As observed from the specific eight cases (which contain the four previous ones used in our study) the complexity to distinguish between these classes is relatively higher than that of fewer classes (e.g., four cases). That is why the classification accuracy reported in this study was relatively lower than that of other studies with fewer output classes (≤4). Furthermore, Topalovic et al. used very extensive examinations, such as the diffusing capacity of the lung for carbon monoxide, to obtain more parameters and support the pulmonologist’s decision.

It is also of importance to highlight that the reports in Table 6 have differences in the terms of the ANN specifications (i.e., ANN architecture). Possible specifications, but not limited to, are the number of hidden layers, number of neurons, type of activation function, and the normalization scale of the input data. The distribution of the PFT samples, whether they cover the entire input space or not, also has an important role in enriching the learning process. They all affect the performance of any AI medical decision system. These AI specifications were not reflected in comparison with the literature because this is beyond the purpose of this research work.

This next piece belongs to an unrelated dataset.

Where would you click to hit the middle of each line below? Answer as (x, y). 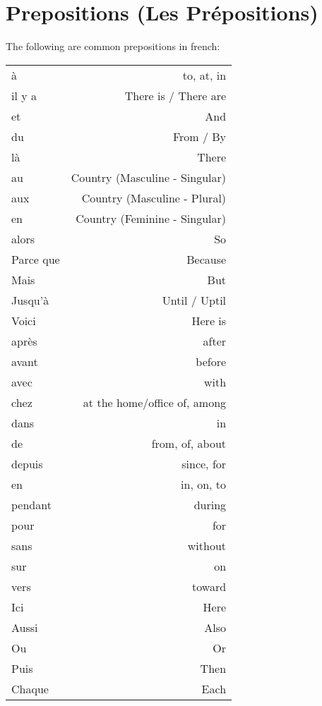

However, it is important to indicate that other MLP architecture specifications may further optimize or refine the results; one of which is the assessment of different activation functions that govern ANN outputs. Another factor is the repetition of the experiment using several iterations of the random 75–25% splitting protocol of the dataset, which would ascertain ANN’s performance. Increasing the number of hidden layers is another impact in ANN science; this might improve the classification performance, but it would also increase the training time and the computer capacity requirements. To end, increasing the number of PFT samples, as in reports by Loachimescu et al. [15] and Badnjevic et al. [14], would finalize the merits of using the 23 ERS/ATS respiratory parameters as inputs to the PFT medical decision support system.

5. Conclusions

This paper demonstrated that the 23 ATS/ERS international standard PFT parameters could be used as input for a reliable medical decision support system. A system was proposed using the MLP neural network technique with 13 BP algorithms. It yielded 92–99% and 87–92% accuracy on training and test sets from 201 PFT samples. On the one hand, the results outperformed the PFT built-in diagnostic software. On the other hand, they overlapped with records by other researchers who utilized part of the ATS/ERS parameters. In addition, a slight disparity in accuracy was observed among the BP algorithms for each medical output, indicating that it may be worthwhile to utilize the best BP algorithm for each medical decision.